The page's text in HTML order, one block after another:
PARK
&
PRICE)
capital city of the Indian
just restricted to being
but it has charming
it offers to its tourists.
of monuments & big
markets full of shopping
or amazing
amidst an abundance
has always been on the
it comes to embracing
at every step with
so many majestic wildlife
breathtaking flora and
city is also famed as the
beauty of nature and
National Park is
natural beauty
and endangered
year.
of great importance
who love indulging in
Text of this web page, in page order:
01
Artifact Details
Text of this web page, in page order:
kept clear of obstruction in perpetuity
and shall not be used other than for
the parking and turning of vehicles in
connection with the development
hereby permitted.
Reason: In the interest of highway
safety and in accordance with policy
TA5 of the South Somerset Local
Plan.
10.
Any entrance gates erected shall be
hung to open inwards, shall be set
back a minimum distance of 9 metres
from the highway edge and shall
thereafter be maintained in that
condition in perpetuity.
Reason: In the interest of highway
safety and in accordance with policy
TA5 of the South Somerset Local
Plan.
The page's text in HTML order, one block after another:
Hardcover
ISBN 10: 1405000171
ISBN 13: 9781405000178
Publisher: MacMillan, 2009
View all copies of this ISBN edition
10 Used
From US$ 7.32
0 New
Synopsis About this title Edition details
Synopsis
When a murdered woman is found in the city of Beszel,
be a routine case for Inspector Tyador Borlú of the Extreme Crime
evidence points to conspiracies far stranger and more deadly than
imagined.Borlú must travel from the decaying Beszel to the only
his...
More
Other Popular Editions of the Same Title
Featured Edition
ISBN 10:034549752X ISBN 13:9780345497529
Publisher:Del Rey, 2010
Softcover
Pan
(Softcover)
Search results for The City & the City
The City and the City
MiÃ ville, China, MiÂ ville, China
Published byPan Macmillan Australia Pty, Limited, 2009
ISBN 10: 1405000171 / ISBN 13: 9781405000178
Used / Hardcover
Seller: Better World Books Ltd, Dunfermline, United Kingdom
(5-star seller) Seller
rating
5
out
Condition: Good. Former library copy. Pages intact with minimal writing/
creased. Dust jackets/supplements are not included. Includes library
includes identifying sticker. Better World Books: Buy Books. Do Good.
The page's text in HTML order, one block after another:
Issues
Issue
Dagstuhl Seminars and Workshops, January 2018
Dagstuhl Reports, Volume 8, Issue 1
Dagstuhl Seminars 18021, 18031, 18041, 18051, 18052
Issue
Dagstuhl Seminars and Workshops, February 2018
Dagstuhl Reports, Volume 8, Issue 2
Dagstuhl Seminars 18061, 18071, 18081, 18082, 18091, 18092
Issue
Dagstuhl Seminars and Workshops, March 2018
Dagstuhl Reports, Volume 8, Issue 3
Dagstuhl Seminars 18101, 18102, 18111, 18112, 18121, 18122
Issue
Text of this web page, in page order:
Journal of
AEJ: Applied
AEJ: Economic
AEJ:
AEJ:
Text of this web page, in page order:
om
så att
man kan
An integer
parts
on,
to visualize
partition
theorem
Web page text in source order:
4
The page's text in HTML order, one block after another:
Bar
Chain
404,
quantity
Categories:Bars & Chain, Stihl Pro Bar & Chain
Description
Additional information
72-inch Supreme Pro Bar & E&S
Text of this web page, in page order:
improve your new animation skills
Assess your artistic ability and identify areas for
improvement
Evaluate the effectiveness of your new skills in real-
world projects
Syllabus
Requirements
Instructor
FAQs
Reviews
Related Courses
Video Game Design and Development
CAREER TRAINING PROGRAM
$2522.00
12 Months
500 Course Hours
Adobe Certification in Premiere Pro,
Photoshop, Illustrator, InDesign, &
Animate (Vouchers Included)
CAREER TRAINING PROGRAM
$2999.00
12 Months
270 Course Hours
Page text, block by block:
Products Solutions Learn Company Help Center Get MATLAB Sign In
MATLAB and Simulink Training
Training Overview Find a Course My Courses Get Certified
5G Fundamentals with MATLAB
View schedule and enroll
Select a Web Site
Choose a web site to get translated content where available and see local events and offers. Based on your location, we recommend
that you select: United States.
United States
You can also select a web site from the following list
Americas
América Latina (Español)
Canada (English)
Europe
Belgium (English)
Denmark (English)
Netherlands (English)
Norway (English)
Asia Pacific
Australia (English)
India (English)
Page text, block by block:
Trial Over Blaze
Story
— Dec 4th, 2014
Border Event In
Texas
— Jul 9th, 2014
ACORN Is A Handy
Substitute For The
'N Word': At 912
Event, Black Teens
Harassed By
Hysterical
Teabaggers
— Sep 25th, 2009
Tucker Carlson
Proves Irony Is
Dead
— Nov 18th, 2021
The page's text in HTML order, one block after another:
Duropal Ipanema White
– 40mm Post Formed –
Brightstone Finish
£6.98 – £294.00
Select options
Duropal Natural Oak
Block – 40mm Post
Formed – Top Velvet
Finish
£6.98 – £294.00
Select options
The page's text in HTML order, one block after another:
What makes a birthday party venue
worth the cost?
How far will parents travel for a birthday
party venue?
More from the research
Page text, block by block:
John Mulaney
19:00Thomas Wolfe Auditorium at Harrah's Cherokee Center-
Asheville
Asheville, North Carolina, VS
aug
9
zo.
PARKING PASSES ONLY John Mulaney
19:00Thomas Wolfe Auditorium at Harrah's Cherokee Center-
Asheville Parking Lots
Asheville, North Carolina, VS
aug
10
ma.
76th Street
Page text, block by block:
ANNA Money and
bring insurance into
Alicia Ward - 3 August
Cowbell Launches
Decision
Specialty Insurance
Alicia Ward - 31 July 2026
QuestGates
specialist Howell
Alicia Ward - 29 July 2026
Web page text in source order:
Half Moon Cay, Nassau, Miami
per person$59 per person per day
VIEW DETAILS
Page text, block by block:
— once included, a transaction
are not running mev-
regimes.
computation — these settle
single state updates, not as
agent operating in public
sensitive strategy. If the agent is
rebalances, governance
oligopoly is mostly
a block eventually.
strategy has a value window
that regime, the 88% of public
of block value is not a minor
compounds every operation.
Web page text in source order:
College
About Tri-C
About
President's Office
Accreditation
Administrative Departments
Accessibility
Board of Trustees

**Activity:**
Using the material, count every line where the word "Seller" appears and give only the number.

**Result for this exercise:**
2